Moreover, overall decreasing trend of rainfall is more likely to intensify the risks of salinization due to decreasing upstream flow as well as sedimentation on river bed and consequent poor drainage and water logging. This intensified environmental problem is further likely to intensify the detrimental effects on crop production.
So, changing pattern of rainfall in combination with the local environmental stress is being imposed on risk of agricultural crop production over the study area. It is also occasionally responsible for crop failure over the study area. It is also likely to further intensify the risk for future time.
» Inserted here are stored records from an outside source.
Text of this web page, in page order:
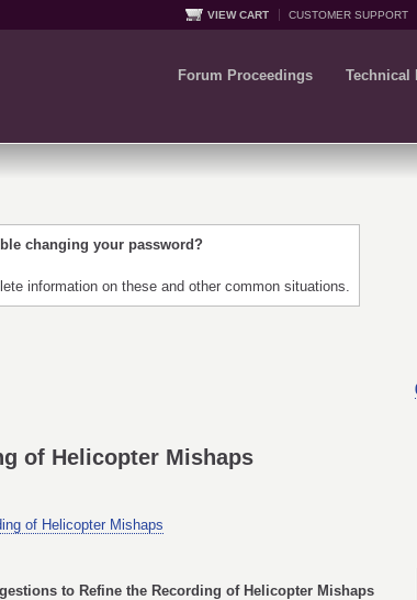
VIEW CART CUSTOMER SUPPORT
Forum Proceedings Technical
changing your password?
information on these and other common situations.
of Helicopter Mishaps
of Helicopter Mishaps
to Refine the Recording of Helicopter Mishaps
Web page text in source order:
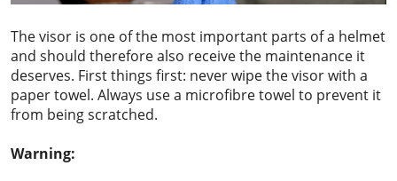
The visor is one of the most important parts of a helmet
and should therefore also receive the maintenance it
deserves. First things first: never wipe the visor with a
paper towel. Always use a microfibre towel to prevent it
from being scratched.
Warning:
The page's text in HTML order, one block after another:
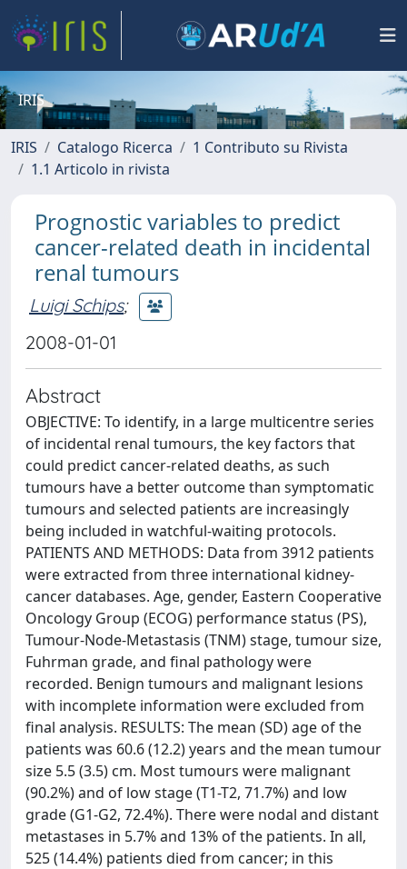
IRIS
IRIS Catalogo Ricerca
1 Contributo su Rivista
1.1 Articolo in rivista
Prognostic variables to predict
cancer-related death in incidental
renal tumours
Luigi Schips;
2008-01-01
Abstract
OBJECTIVE: To identify, in a large multicentre series
of incidental renal tumours, the key factors that
could predict cancer-related deaths, as such
tumours have a better outcome than symptomatic
tumours and selected patients are increasingly
being included in watchful-waiting protocols.
PATIENTS AND METHODS: Data from 3912 patients
were extracted from three international kidney-
cancer databases. Age, gender, Eastern Cooperative
Oncology Group (ECOG) performance status (PS),
Tumour-Node-Metastasis (TNM) stage, tumour size,
Fuhrman grade, and final pathology were
recorded. Benign tumours and malignant lesions
with incomplete information were excluded from
final analysis. RESULTS: The mean (SD) age of the
patients was 60.6 (12.2) years and the mean tumour
size 5.5 (3.5) cm. Most tumours were malignant
(90.2%) and of low stage (T1-T2, 71.7%) and low
grade (G1-G2, 72.4%). There were nodal and distant
metastases in 5.7% and 13% of the patients. In all,
525 (14.4%) patients died from cancer; in this
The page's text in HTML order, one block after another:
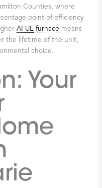
Counties, where
point of efficiency
AFUE furnace means
the lifetime of the unit,
choice.
Your
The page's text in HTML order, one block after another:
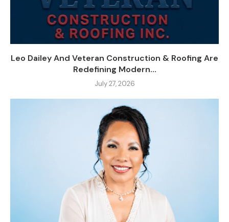
Leo Dailey And Veteran Construction & Roofing Are
Redefining Modern...
July 27, 2026
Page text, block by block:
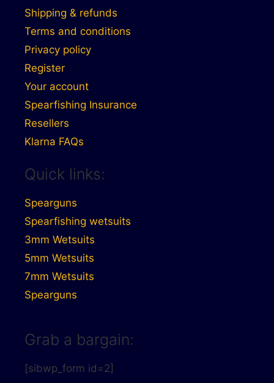
Shipping & refunds
Terms and conditions
Privacy policy
Register
Your account
Spearfishing Insurance
Resellers
Klarna FAQs
Quick links:
Spearguns
Spearfishing wetsuits
3mm Wetsuits
5mm Wetsuits
7mm Wetsuits
Spearguns
Grab a bargain:
[sibwp_form id=2]
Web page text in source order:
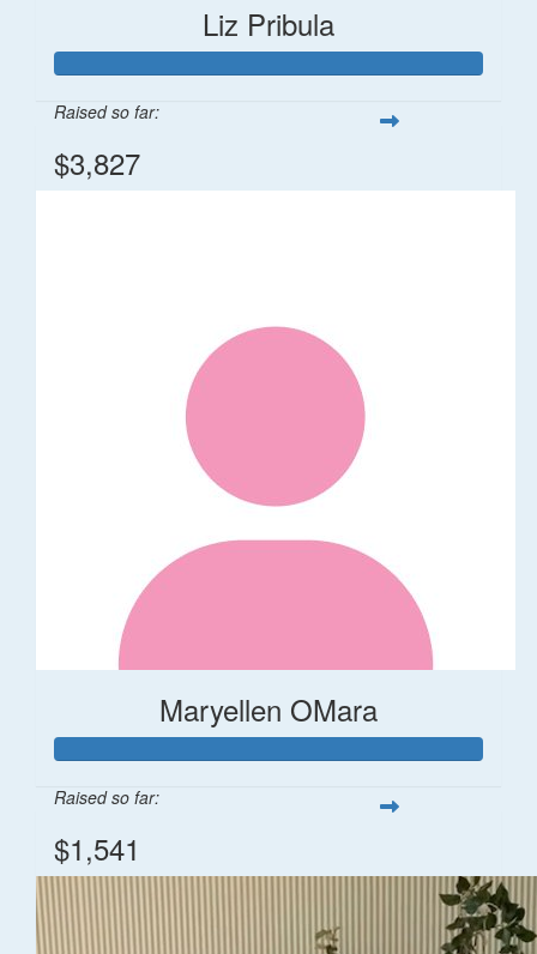
Liz Pribula
Raised so far:
$3,827
Maryellen OMara
Raised so far:
$1,541

Salinity status of the southwest region
Tidal flooding through a network of tidal creeks and drainage channels connected to the main river system inundates the soil and impregnates them with soluble salts thereby rendering both the top and subsoil saline. Saline water intrusion is highly seasonal. It is at its minimum during the monsoon (June-October) when the main rivers discharge about 80% of the annual fresh water flow. In dry season months, the saline front begins to penetrate inland, and affects the area with sharp rise from 10% in the monsoon to over 40%. The salts enter the soil by flooding with saline river water or by seepage from the rivers, and the salts become concentrated in the surface layers through evaporation. The saline river water may also cause an increase in salinity of the ground water and make it unsuitable for irrigation. 70% of the 2.35 million hectares within the Khulna and Barisal Divisions is affected by different degree of soil salinity [1]. The decrease in water flow to the Gorai distributaries during the dry season has accentuated the surface water salinity in the southwest region. 1,98,890 ha of cultivable land in the coastal area is under moderately saline with strongly saline class developed by SRDI, where the soil of maximum land (37%) contains high Electrical Conductivity (EC) value of 8.1-12.0 dS/m (Table 3). However 16% land under this class contains extreme EC value of >16.0 dS/m, those are highly detrimental for crop growth.